Hükümdar! Biz seni başkalarına tercih ettik, sana sığındık. Senin yanında olduğumuz sürece hiçbir haksızlığa uğratılmayacağımıza inanıyoruz.” Cafer sözünü bitirdiğinde derin bir sessizlik olur. Herkes etkilenmiştir. Sessizliği Necaşi bozar:
“Yanında size ALLAH tarafından indirilmiş olan ayetlerden bir şey var mı?” Cafer:
“Evet!” deyince, Necaşi:
“Oku öyleyse” der ve Cafer Meryem suresini başından 35. ayetine kadar okur. Necaşi okunanları ilk kez duymaktadır ve canından çok sevdiği İsa’sı ile onun anası Meryem’in öyküsünün hiç bu kadar güzel bir anlatımını dinlememiştir. Hem dinler, hem ağlar, ta ki Cafer:
“Yüce olan ALLAH şüphesiz ki en doğruyu söylemiştir” deyip okumayı bitirinceye kadar. Onunla beraber Habeş kilisesinin rahipleri de ağlar. Gözyaşları sakallarını ıslatır. Ve o günkü görüşmeler Necaşi’nin sözleriyle son bulur. Mekke heyetine dönerek kesin bir tavırla:
“Muhakkak ki, bu kelimeler Musa’nın ve İsa’nın kandili ile aynı kaynaktan besleniyor. Aynı ışığı yayıyor. Bu insanları ne size teslim ederim ne de onlar için bir kötülük düşünürüm. Gidin artık!” Müslümanlar mutlu, putperestler hayal kırıklığı içinde Necaşi’nin huzurundan ayrılır.
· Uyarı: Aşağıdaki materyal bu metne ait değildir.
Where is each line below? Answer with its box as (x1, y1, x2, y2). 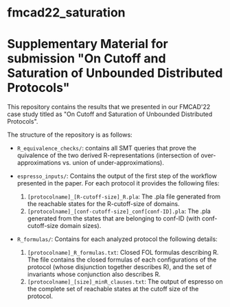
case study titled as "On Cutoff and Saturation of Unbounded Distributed (7, 110, 213, 118)
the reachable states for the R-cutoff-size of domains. (27, 200, 180, 208)
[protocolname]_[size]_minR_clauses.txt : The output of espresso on (27, 277, 223, 286)
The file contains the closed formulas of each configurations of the (27, 255, 217, 264)
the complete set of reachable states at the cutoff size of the (27, 285, 199, 293)
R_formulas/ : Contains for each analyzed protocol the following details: (16, 235, 218, 243)
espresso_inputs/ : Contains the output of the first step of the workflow (16, 172, 218, 180)
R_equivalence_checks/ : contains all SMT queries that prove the (16, 144, 197, 152)
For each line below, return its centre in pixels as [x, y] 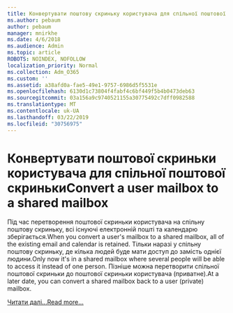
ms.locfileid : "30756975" [45, 124]
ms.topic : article [34, 53]
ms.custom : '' [28, 78]
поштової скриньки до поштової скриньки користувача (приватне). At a [113, 274]
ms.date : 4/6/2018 [34, 40]
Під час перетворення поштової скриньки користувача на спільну [106, 222]
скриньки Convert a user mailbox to [113, 188]
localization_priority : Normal [53, 66]
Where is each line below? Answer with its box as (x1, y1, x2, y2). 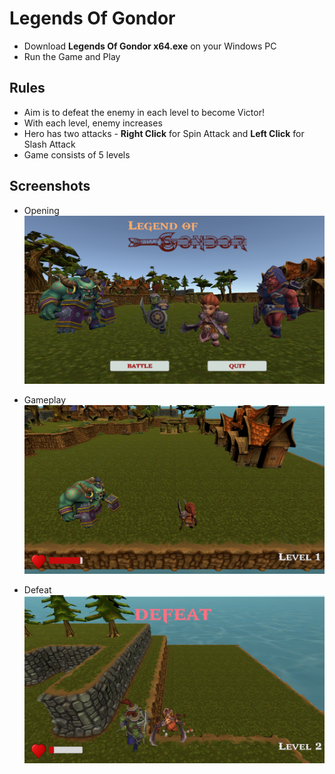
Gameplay (23, 394, 67, 406)
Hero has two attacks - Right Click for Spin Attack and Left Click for (23, 127, 305, 139)
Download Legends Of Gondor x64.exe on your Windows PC (23, 40, 277, 52)
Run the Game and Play (23, 50, 121, 62)
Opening (23, 204, 60, 216)
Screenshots (9, 178, 91, 195)
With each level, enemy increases (23, 117, 163, 129)
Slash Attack (23, 138, 76, 150)

O gece Müslümanlar sevinçli, putperestler ise üzgün ve kızgındır. Büyükelçi Amr’ın gözü dönmüştür:
“Yemin olsun ki” der, “yarın o Müslümanlara öyle bir tuzak kuracağım ki onların köklerini kazıyacağım!” Amr, tehlikeli ve her çeşit kötülüğe, ihanete açık, hiçbir ahlaki kaygısı olmayan biridir. Onu iyi tanıyan arkadaşları bile ürperir:
“İnsafı elden bırakma” derler, “ne de olsa bu insanlar, yakınlarımız ve akrabalarımızdır” fakat Amr’ın gözü dönmüştür:
“Yarın” der, “Necaşi’ye öyle bir şey söyleyeceğim ki, herkes şaşıracak!” Amr’ın hali yanındakileri bile ürkütür.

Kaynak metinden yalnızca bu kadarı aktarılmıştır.